EXERCISE:
Reproduce each entry exactly as it reads. Leave the images out.

========

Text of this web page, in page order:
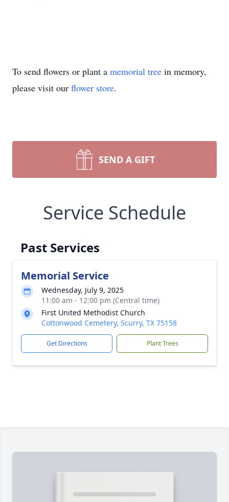
To send flowers or plant a memorial tree in memory,
please visit our flower store.
SEND A GIFT
Service Schedule
Past Services
Memorial Service
Wednesday, July 9, 2025
11:00 am - 12:00 pm (Central time)
First United Methodist Church
Cottonwood Cemetery, Scurry, TX 75158
Get Directions Plant Trees
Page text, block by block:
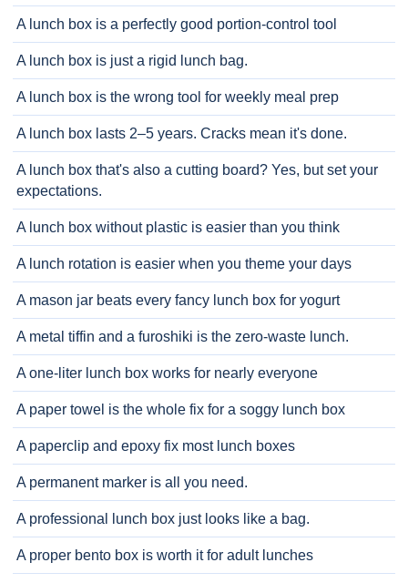
A lunch box is a perfectly good portion-control tool
A lunch box is just a rigid lunch bag.
A lunch box is the wrong tool for weekly meal prep
A lunch box lasts 2–5 years. Cracks mean it's done.
A lunch box that's also a cutting board? Yes, but set your
expectations.
A lunch box without plastic is easier than you think
A lunch rotation is easier when you theme your days
A mason jar beats every fancy lunch box for yogurt
A metal tiffin and a furoshiki is the zero-waste lunch.
A one-liter lunch box works for nearly everyone
A paper towel is the whole fix for a soggy lunch box
A paperclip and epoxy fix most lunch boxes
A permanent marker is all you need.
A professional lunch box just looks like a bag.
A proper bento box is worth it for adult lunches
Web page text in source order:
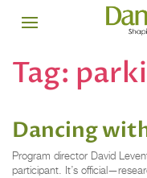
Tag:
Dancing
Program director David
participant. It’s
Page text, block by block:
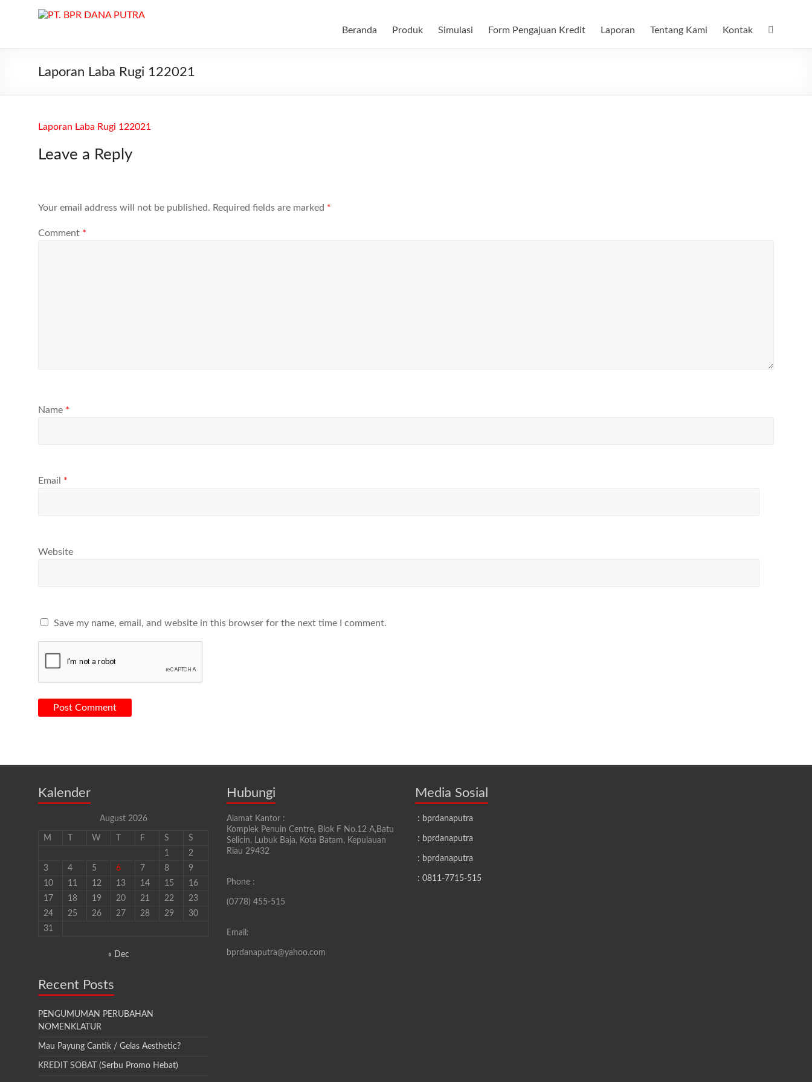
PT.
DANA
BPR
PUTRA
melayani
Deposito
Beranda Produk Simulasi Form Pengajuan Kredit Laporan Tentang Kami Kontak
Laporan Laba Rugi 122021
Laporan Laba Rugi 122021
Leave a Reply
Your email address will not be published. Required fields are marked *
Comment *
Name *
Email *
Website
Save my name, email, and website in this browser for the next time I comment.
Kalender
August 2026
M W F S
S
1
2
3
4 5 6 7 8
9
10
11 12 13 14 15
16
17
18 19 20 21 22
23
24
25 26 27 28 29
30
31
« Dec
Recent Posts
PENGUMUMAN PERUBAHAN
NOMENKLATUR
Mau Payung Cantik / Gelas Aesthetic?
KREDIT SOBAT (Serbu Promo Hebat)
Hubungi
Alamat Kantor :
Komplek Penuin Centre, Blok F No.12 A,Batu
Selicin, Lubuk Baja, Kota Batam, Kepulauan
Riau 29432
Phone :
(0778) 455-515
Email:
bprdanaputra@yahoo.com
Media Sosial
: bprdanaputra
: bprdanaputra
: bprdanaputra
: 0811-7715-515
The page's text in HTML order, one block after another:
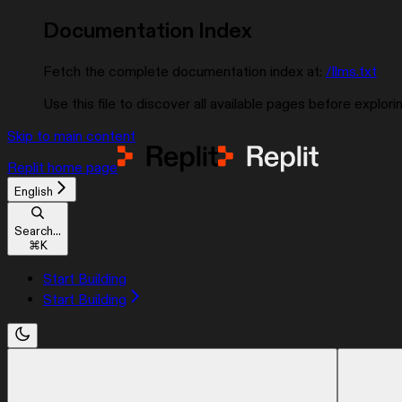
Documentation Index
Fetch the complete documentation index at: /llms.txt
Use this file to discover all available pages before
Skip to main content
Replit home page
English
Search...
⌘K
Start Building
Start Building
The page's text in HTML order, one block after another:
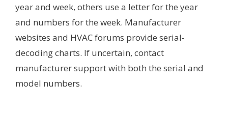
year and week, others use a letter for the year
and numbers for the week. Manufacturer
websites and HVAC forums provide serial-
decoding charts. If uncertain, contact
manufacturer support with both the serial and
model numbers.
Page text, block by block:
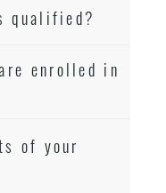
qualified?
enrolled in
of your
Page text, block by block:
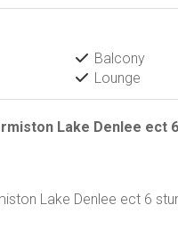
Balcony
Lounge
Lake Denlee ect
Lake Denlee ect 6
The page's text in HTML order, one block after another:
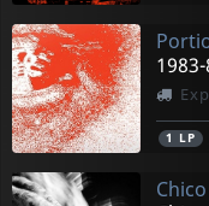
1 LP
Chico
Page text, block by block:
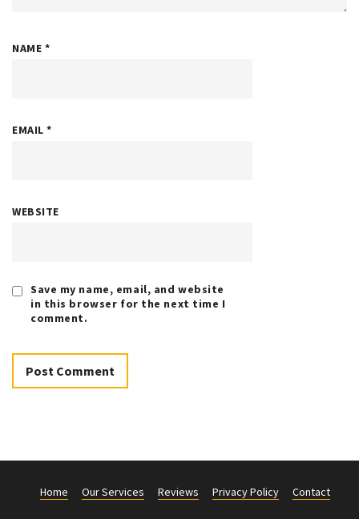
NAME *
EMAIL*
WEBSITE
Save my name, email, and website
in this browser for the next time I
comment.
Home Our Services Reviews Privacy Policy Contact
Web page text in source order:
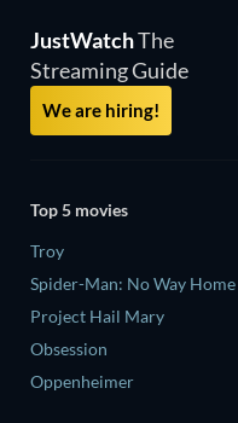
JustWatchThe
Streaming Guide
We are hiring!
Top 5 movies
Troy
Spider-Man: No Way Home
Project Hail Mary
Obsession
Oppenheimer
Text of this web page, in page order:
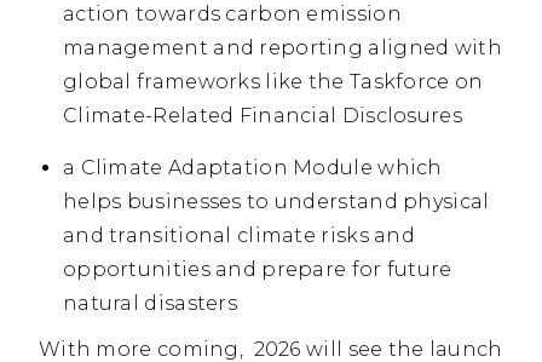
action towards carbon emission
management and reporting aligned with
global frameworks like the Taskforce on
Climate-Related Financial Disclosures
a Climate Adaptation Module which
helps businesses to understand physical
and transitional climate risks and
opportunities and prepare for future
natural disasters
With more coming, 2026 will see the launch
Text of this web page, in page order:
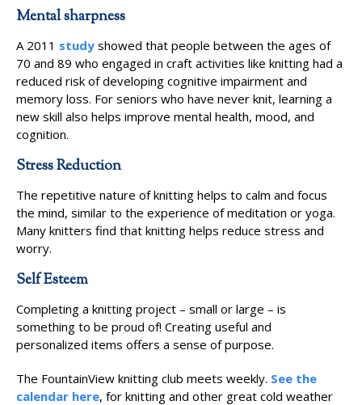
Mental sharpness
A 2011 study showed that people between the ages of
70 and 89 who engaged in craft activities like knitting had a
reduced risk of developing cognitive impairment and
memory loss. For seniors who have never knit, learning a
new skill also helps improve mental health, mood, and
cognition.
Stress Reduction
The repetitive nature of knitting helps to calm and focus
the mind, similar to the experience of meditation or yoga.
Many knitters find that knitting helps reduce stress and
worry.
Self Esteem
Completing a knitting project – small or large – is
something to be proud of! Creating useful and
personalized items offers a sense of purpose.
The FountainView knitting club meets weekly. See the
calendar here, for knitting and other great cold weather
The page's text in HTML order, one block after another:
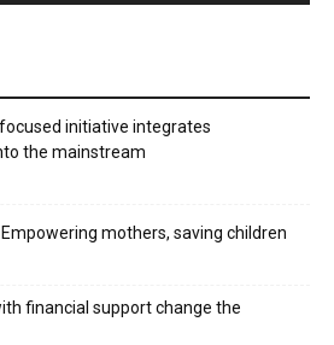
focused initiative integrates
the mainstream
mothers, saving children
financial support change the
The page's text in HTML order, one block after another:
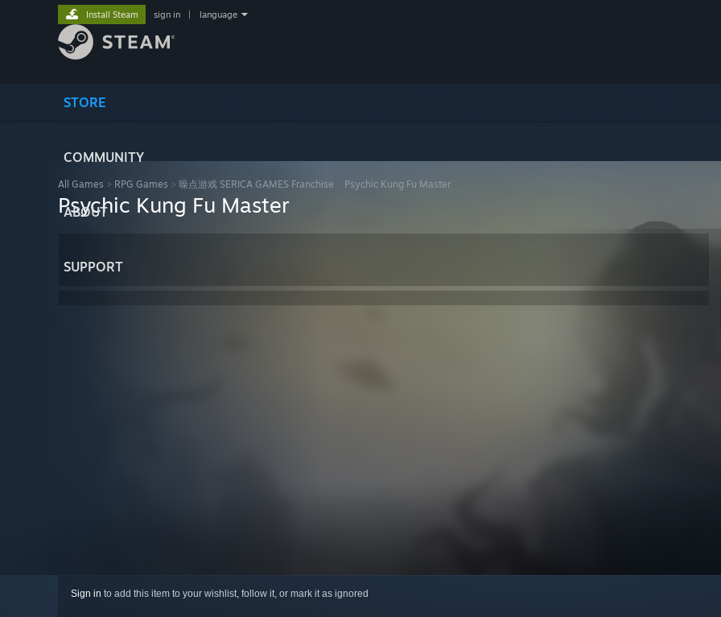
STORE
COMMUNITY
ABOUT
SUPPORT
Install Steam sign in language
All Games > RPG Games > 噪点游戏 SERICA GAMES Franchise Psychic Kung Fu Master
Psychic Kung Fu Master
Sign in to add this item to your wishlist, follow it, or mark it as ignored
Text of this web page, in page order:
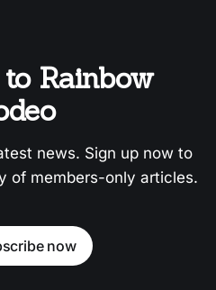
Rainbow
news. Sign up now to
of members-only articles.
now
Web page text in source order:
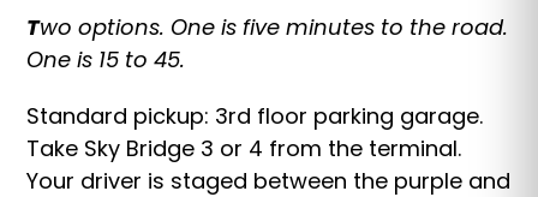
Two options. One is five minutes to the road.
One is 15 to 45.
Standard pickup: 3rd floor parking garage.
Take Sky Bridge 3 or 4 from the terminal.
Your driver is staged between the purple and
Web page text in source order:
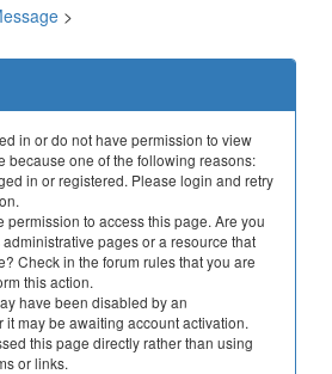
>
in or do not have permission to view
because one of the following reasons:
in or registered. Please login and retry
permission to access this page. Are you
pages or a resource that
Check in the forum rules that you are
this action.
have been disabled by an
it may be awaiting account activation.
this page directly rather than using
or links.
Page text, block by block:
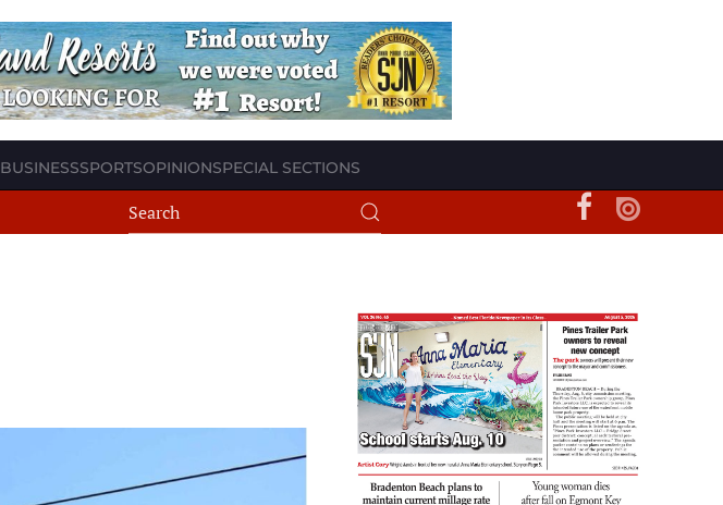
BUSINESSSPORTSOPINIONSPECIAL SECTIONS
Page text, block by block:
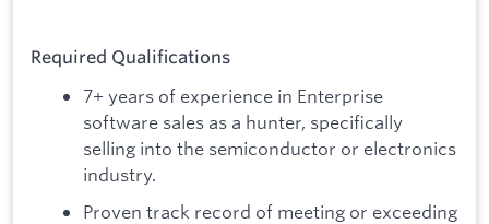
Required Qualifications
7+ years of experience in Enterprise
software sales as a hunter, specifically
selling into the semiconductor or electronics
industry.
Proven track record of meeting or exceeding
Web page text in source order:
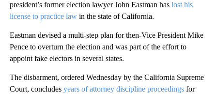
president’s former election lawyer John Eastman has lost his
license to practice law in the state of California.
Eastman devised a multi-step plan for then-Vice President Mike
Pence to overturn the election and was part of the effort to
appoint fake electors in several states.
The disbarment, ordered Wednesday by the California Supreme
Court, concludes years of attorney discipline proceedings for
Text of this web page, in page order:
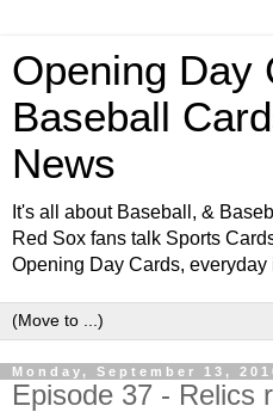
Opening Day
Baseball
News
It's all about Baseball, &
Red Sox fans talk Sports
Opening Day Cards,
Monday, September 13,
Episode 37 - Relics
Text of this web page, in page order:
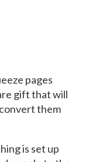
pages
gift that will
them
is set up
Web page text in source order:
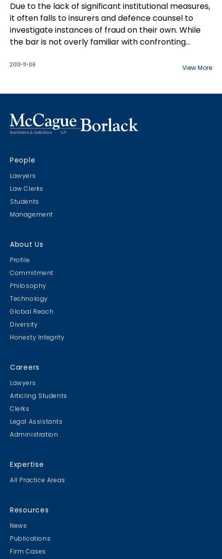
Due to the lack of significant institutional measures,
it often falls to insurers and defence counsel to
investigate instances of fraud on their own. While
the bar is not overly familiar with confronting
can certainly identify trends and become
2013-11-06 View More
People
Lawyers
Law Clerks
Students
Management
About Us
Profile
Commitment
Philosophy
Technology
Global Reach
Diversity
Honesty Integrity
Careers
Lawyers
Articling Students
Clerks
Legal Assistants
Administration
Expertise
All Practice Areas
Resources
News
Publications
Firm Cases
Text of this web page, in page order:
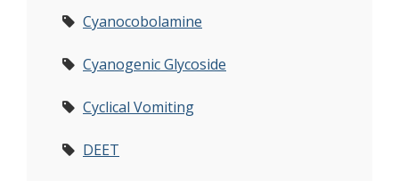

========

WRITTEN ANSWER:
Text of this web page, in page order:
To send flowers or plant a memorial tree in memory,
please visit our flower store.
SEND A GIFT
Service Schedule
Past Services
Memorial Service
Wednesday, July 9, 2025
11:00 am - 12:00 pm (Central time)
First United Methodist Church
Cottonwood Cemetery, Scurry, TX 75158
Get Directions Plant Trees
Page text, block by block:
A lunch box is a perfectly good portion-control tool
A lunch box is just a rigid lunch bag.
A lunch box is the wrong tool for weekly meal prep
A lunch box lasts 2–5 years. Cracks mean it's done.
A lunch box that's also a cutting board? Yes, but set your
expectations.
A lunch box without plastic is easier than you think
A lunch rotation is easier when you theme your days
A mason jar beats every fancy lunch box for yogurt
A metal tiffin and a furoshiki is the zero-waste lunch.
A one-liter lunch box works for nearly everyone
A paper towel is the whole fix for a soggy lunch box
A paperclip and epoxy fix most lunch boxes
A permanent marker is all you need.
A professional lunch box just looks like a bag.
A proper bento box is worth it for adult lunches
Web page text in source order:
Tag:
Dancing
Program director David
participant. It’s
Page text, block by block:
PT.
DANA
BPR
PUTRA
melayani
Deposito
Beranda Produk Simulasi Form Pengajuan Kredit Laporan Tentang Kami Kontak
Laporan Laba Rugi 122021
Laporan Laba Rugi 122021
Leave a Reply
Your email address will not be published. Required fields are marked *
Comment *
Name *
Email *
Website
Save my name, email, and website in this browser for the next time I comment.
Kalender
August 2026
M W F S
S
1
2
3
4 5 6 7 8
9
10
11 12 13 14 15
16
17
18 19 20 21 22
23
24
25 26 27 28 29
30
31
« Dec
Recent Posts
PENGUMUMAN PERUBAHAN
NOMENKLATUR
Mau Payung Cantik / Gelas Aesthetic?
KREDIT SOBAT (Serbu Promo Hebat)
Hubungi
Alamat Kantor :
Komplek Penuin Centre, Blok F No.12 A,Batu
Selicin, Lubuk Baja, Kota Batam, Kepulauan
Riau 29432
Phone :
(0778) 455-515
Email:
bprdanaputra@yahoo.com
Media Sosial
: bprdanaputra
: bprdanaputra
: bprdanaputra
: 0811-7715-515
The page's text in HTML order, one block after another:
Documentation Index
Fetch the complete documentation index at: /llms.txt
Use this file to discover all available pages before
Skip to main content
Replit home page
English
Search...
⌘K
Start Building
Start Building
The page's text in HTML order, one block after another:
year and week, others use a letter for the year
and numbers for the week. Manufacturer
websites and HVAC forums provide serial-
decoding charts. If uncertain, contact
manufacturer support with both the serial and
model numbers.
Page text, block by block:
qualified?
enrolled in
of your
Page text, block by block:
Balcony
Lounge
Lake Denlee ect
Lake Denlee ect 6
The page's text in HTML order, one block after another:
1 LP
Chico
Page text, block by block:
NAME *
EMAIL*
WEBSITE
Save my name, email, and website
in this browser for the next time I
comment.
Home Our Services Reviews Privacy Policy Contact
Web page text in source order:
JustWatchThe
Streaming Guide
We are hiring!
Top 5 movies
Troy
Spider-Man: No Way Home
Project Hail Mary
Obsession
Oppenheimer
Text of this web page, in page order:
action towards carbon emission
management and reporting aligned with
global frameworks like the Taskforce on
Climate-Related Financial Disclosures
a Climate Adaptation Module which
helps businesses to understand physical
and transitional climate risks and
opportunities and prepare for future
natural disasters
With more coming, 2026 will see the launch
Text of this web page, in page order:
Mental sharpness
A 2011 study showed that people between the ages of
70 and 89 who engaged in craft activities like knitting had a
reduced risk of developing cognitive impairment and
memory loss. For seniors who have never knit, learning a
new skill also helps improve mental health, mood, and
cognition.
Stress Reduction
The repetitive nature of knitting helps to calm and focus
the mind, similar to the experience of meditation or yoga.
Many knitters find that knitting helps reduce stress and
worry.
Self Esteem
Completing a knitting project – small or large – is
something to be proud of! Creating useful and
personalized items offers a sense of purpose.
The FountainView knitting club meets weekly. See the
calendar here, for knitting and other great cold weather
The page's text in HTML order, one block after another:
focused initiative integrates
the mainstream
mothers, saving children
financial support change the
The page's text in HTML order, one block after another:
STORE
COMMUNITY
ABOUT
SUPPORT
Install Steam sign in language
All Games > RPG Games > 噪点游戏 SERICA GAMES Franchise Psychic Kung Fu Master
Psychic Kung Fu Master
Sign in to add this item to your wishlist, follow it, or mark it as ignored
Text of this web page, in page order:
Rainbow
news. Sign up now to
of members-only articles.
now
Web page text in source order:
Two options. One is five minutes to the road.
One is 15 to 45.
Standard pickup: 3rd floor parking garage.
Take Sky Bridge 3 or 4 from the terminal.
Your driver is staged between the purple and
Web page text in source order:
>
in or do not have permission to view
because one of the following reasons:
in or registered. Please login and retry
permission to access this page. Are you
pages or a resource that
Check in the forum rules that you are
this action.
have been disabled by an
it may be awaiting account activation.
this page directly rather than using
or links.
Page text, block by block:
BUSINESSSPORTSOPINIONSPECIAL SECTIONS
Page text, block by block:
Required Qualifications
7+ years of experience in Enterprise
software sales as a hunter, specifically
selling into the semiconductor or electronics
industry.
Proven track record of meeting or exceeding
Web page text in source order:
president’s former election lawyer John Eastman has lost his
license to practice law in the state of California.
Eastman devised a multi-step plan for then-Vice President Mike
Pence to overturn the election and was part of the effort to
appoint fake electors in several states.
The disbarment, ordered Wednesday by the California Supreme
Court, concludes years of attorney discipline proceedings for
Text of this web page, in page order:
Opening Day
Baseball
News
It's all about Baseball, &
Red Sox fans talk Sports
Opening Day Cards,
Monday, September 13,
Episode 37 - Relics
Text of this web page, in page order:
pages
gift that will
them
is set up
Web page text in source order:
Due to the lack of significant institutional measures,
it often falls to insurers and defence counsel to
investigate instances of fraud on their own. While
the bar is not overly familiar with confronting
can certainly identify trends and become
2013-11-06 View More
People
Lawyers
Law Clerks
Students
Management
About Us
Profile
Commitment
Philosophy
Technology
Global Reach
Diversity
Honesty Integrity
Careers
Lawyers
Articling Students
Clerks
Legal Assistants
Administration
Expertise
All Practice Areas
Resources
News
Publications
Firm Cases
Text of this web page, in page order:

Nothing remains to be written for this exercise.